● PROBLEM REQUIREMENTS
Below are the records; print them again exactly and omit the pictures.

Data excerpts
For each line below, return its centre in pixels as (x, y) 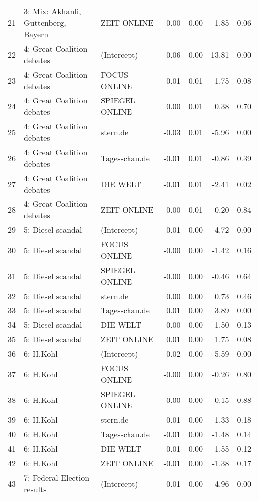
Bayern (36, 34)
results (35, 489)
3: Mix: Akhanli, (53, 11)
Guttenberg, (45, 23)
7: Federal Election (57, 477)
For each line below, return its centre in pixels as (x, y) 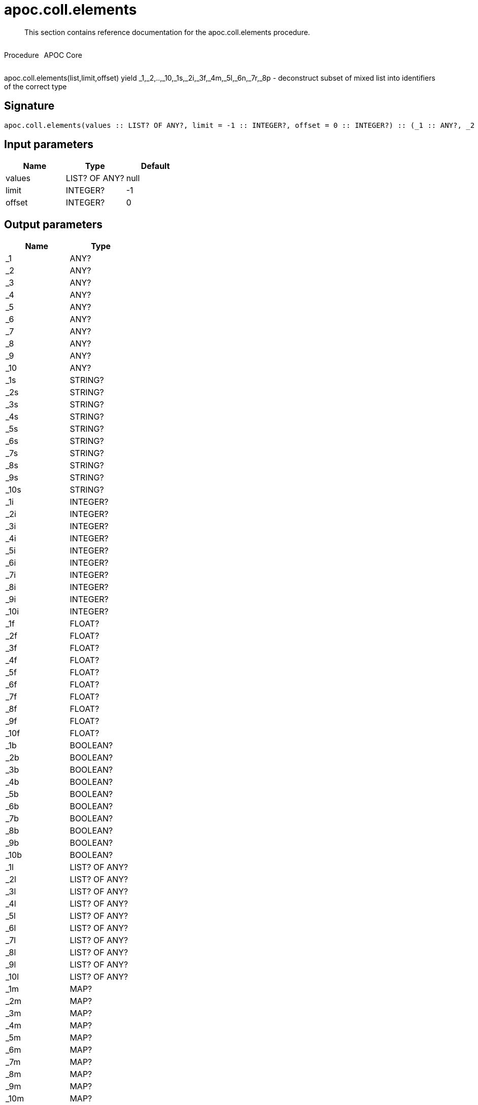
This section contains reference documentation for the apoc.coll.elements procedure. (167, 32)
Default (155, 166)
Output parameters (53, 224)
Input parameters (49, 145)
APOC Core (63, 55)
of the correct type (36, 86)
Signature (29, 106)
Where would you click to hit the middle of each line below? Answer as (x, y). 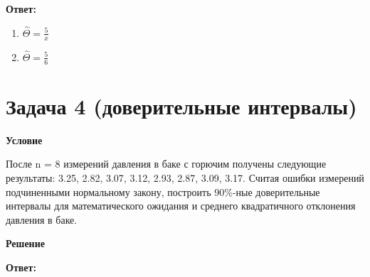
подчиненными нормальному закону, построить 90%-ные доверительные (163, 191)
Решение (25, 243)
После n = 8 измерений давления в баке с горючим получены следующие (166, 164)
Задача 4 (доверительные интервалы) (181, 105)
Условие (24, 140)
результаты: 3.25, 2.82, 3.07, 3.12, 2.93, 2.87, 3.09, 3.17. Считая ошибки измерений (185, 178)
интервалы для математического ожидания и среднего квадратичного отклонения (181, 206)
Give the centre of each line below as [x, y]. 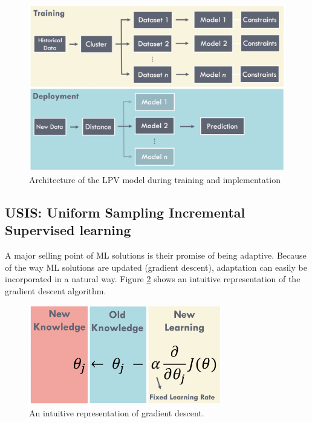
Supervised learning [68, 230]
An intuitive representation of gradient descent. [117, 412]
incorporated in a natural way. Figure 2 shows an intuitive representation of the [153, 279]
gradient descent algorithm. [56, 290]
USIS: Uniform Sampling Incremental [125, 212]
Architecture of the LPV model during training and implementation [155, 179]
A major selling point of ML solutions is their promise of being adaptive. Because [156, 255]
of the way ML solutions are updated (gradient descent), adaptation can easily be [156, 267]
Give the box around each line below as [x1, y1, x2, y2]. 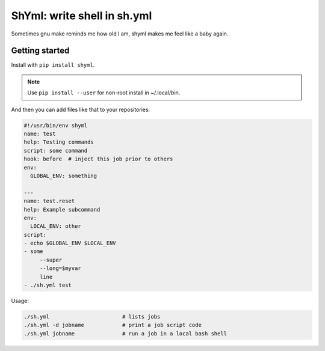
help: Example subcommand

● YOUR RESPONSE
For each line below, return its centre in pixels as (x, y) 
Bayern (36, 34)
results (35, 489)
3: Mix: Akhanli, (53, 11)
Guttenberg, (45, 23)
7: Federal Election (57, 477)
For each line below, return its centre in pixels as (x, y) 
This section contains reference documentation for the apoc.coll.elements procedure. (167, 32)
Default (155, 166)
Output parameters (53, 224)
Input parameters (49, 145)
APOC Core (63, 55)
of the correct type (36, 86)
Signature (29, 106)
Where would you click to hit the middle of each line below? Answer as (x, y). 
подчиненными нормальному закону, построить 90%-ные доверительные (163, 191)
Решение (25, 243)
После n = 8 измерений давления в баке с горючим получены следующие (166, 164)
Задача 4 (доверительные интервалы) (181, 105)
Условие (24, 140)
результаты: 3.25, 2.82, 3.07, 3.12, 2.93, 2.87, 3.09, 3.17. Считая ошибки измерений (185, 178)
интервалы для математического ожидания и среднего квадратичного отклонения (181, 206)
Give the centre of each line below as [x, y]. 
Supervised learning [68, 230]
An intuitive representation of gradient descent. [117, 412]
incorporated in a natural way. Figure 2 shows an intuitive representation of the [153, 279]
gradient descent algorithm. [56, 290]
USIS: Uniform Sampling Incremental [125, 212]
Architecture of the LPV model during training and implementation [155, 179]
A major selling point of ML solutions is their promise of being adaptive. Because [156, 255]
of the way ML solutions are updated (gradient descent), adaptation can easily be [156, 267]
Give the box around each line below as [x1, y1, x2, y2]. 
help: Example subcommand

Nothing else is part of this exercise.